*Work order*: Below are some records. Retype exactly the lines from the one containing "round-trip bookings." through the one containing "PC. Or NPCs", both included, skipping every picture.

Source data:

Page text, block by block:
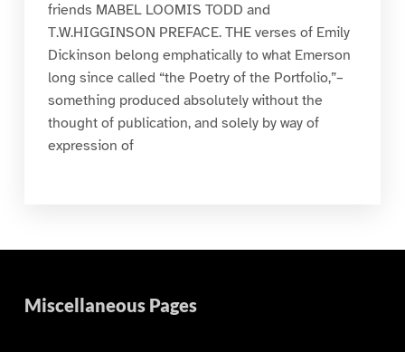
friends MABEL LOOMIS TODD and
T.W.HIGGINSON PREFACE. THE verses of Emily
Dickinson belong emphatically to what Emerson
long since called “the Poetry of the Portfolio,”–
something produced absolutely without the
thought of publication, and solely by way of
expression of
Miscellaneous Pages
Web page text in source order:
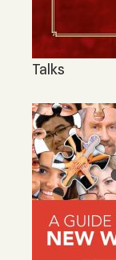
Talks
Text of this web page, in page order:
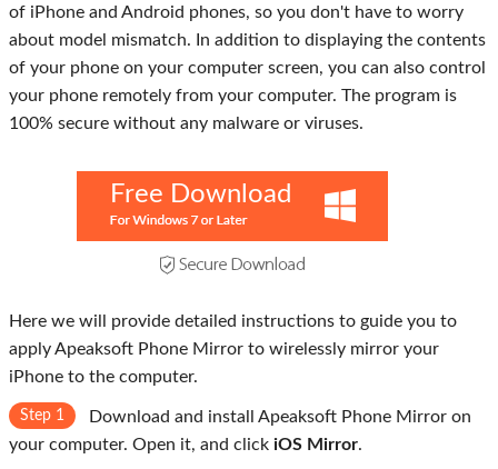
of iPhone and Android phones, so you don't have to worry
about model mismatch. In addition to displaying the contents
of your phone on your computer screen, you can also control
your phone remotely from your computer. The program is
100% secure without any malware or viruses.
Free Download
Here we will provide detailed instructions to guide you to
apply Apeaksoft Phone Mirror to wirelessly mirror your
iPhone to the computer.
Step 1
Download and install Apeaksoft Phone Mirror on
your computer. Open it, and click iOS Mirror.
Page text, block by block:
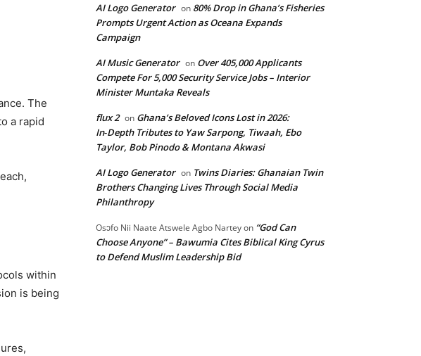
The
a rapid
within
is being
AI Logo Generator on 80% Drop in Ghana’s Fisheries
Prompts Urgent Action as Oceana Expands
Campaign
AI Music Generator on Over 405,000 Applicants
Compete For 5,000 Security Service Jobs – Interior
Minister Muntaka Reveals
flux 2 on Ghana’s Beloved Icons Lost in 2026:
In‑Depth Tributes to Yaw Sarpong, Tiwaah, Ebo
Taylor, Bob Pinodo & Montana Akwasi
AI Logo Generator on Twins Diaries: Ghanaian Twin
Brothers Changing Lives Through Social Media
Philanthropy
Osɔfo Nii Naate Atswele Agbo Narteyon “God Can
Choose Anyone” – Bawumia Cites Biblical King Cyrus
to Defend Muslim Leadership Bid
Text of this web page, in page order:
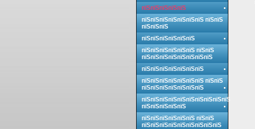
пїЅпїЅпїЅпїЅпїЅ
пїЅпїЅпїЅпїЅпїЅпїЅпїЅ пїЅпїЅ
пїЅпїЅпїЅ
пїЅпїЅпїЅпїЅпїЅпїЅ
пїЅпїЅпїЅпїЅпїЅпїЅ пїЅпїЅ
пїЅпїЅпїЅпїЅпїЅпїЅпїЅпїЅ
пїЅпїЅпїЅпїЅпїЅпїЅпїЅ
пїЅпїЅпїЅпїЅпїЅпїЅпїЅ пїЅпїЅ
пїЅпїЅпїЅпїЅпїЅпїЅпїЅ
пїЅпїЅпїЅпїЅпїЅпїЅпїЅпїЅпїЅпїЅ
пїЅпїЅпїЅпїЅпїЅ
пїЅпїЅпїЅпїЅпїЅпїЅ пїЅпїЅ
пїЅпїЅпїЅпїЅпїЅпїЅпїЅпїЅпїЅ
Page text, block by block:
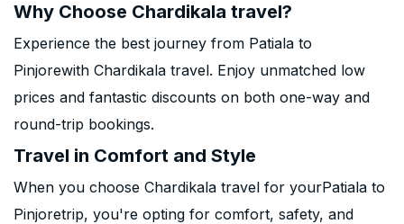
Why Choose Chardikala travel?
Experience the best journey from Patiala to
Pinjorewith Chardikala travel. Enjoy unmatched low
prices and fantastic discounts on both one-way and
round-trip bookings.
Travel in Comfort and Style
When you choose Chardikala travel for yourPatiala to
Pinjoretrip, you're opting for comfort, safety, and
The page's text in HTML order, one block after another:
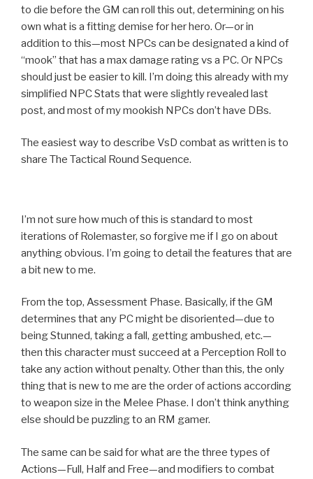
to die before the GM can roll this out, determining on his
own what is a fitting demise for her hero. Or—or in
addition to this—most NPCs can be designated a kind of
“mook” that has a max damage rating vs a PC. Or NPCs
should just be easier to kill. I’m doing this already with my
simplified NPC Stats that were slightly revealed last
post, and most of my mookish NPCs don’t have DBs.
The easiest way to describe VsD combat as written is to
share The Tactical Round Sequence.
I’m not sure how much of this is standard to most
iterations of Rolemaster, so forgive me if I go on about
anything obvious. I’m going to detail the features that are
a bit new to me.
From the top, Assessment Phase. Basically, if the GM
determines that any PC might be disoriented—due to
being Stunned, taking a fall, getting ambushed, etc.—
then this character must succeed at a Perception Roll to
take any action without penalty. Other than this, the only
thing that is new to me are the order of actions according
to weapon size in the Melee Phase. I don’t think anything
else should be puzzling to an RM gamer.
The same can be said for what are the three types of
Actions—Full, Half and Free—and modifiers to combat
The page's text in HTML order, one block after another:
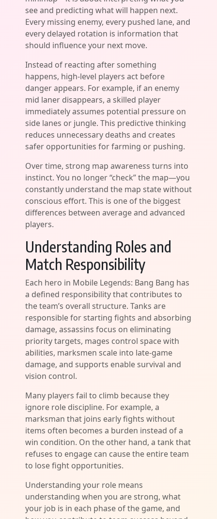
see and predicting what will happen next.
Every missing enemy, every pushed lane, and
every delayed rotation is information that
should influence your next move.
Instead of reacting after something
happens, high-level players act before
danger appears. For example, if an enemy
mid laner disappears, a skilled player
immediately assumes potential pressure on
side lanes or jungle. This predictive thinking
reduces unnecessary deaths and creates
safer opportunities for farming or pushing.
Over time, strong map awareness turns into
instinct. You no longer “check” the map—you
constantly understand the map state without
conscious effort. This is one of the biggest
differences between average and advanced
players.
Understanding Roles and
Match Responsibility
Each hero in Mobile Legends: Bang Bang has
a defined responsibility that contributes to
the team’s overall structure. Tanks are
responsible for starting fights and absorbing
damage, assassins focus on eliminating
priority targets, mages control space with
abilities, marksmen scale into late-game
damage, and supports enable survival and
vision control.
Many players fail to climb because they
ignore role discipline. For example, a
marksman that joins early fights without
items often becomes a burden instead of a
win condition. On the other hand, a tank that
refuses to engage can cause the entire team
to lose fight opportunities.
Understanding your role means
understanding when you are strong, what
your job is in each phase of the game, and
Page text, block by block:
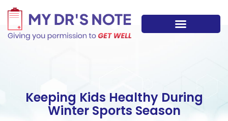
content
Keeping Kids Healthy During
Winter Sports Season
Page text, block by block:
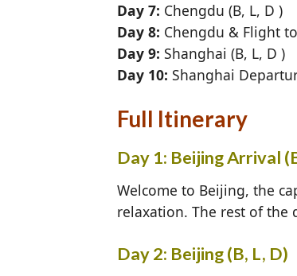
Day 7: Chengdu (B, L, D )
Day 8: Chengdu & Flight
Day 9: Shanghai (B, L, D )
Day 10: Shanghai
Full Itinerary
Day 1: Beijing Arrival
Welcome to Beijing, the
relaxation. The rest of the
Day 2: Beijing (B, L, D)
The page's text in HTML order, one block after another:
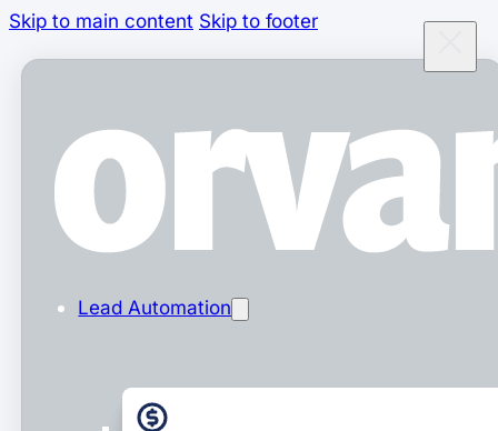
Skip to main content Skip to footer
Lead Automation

*Answer*:
round-trip bookings.
Travel in Comfort and Style
When you choose Chardikala travel for yourPatiala to
Pinjoretrip, you're opting for comfort, safety, and
The page's text in HTML order, one block after another:
to die before the GM can roll this out, determining on his
own what is a fitting demise for her hero. Or—or in
addition to this—most NPCs can be designated a kind of
“mook” that has a max damage rating vs a PC. Or NPCs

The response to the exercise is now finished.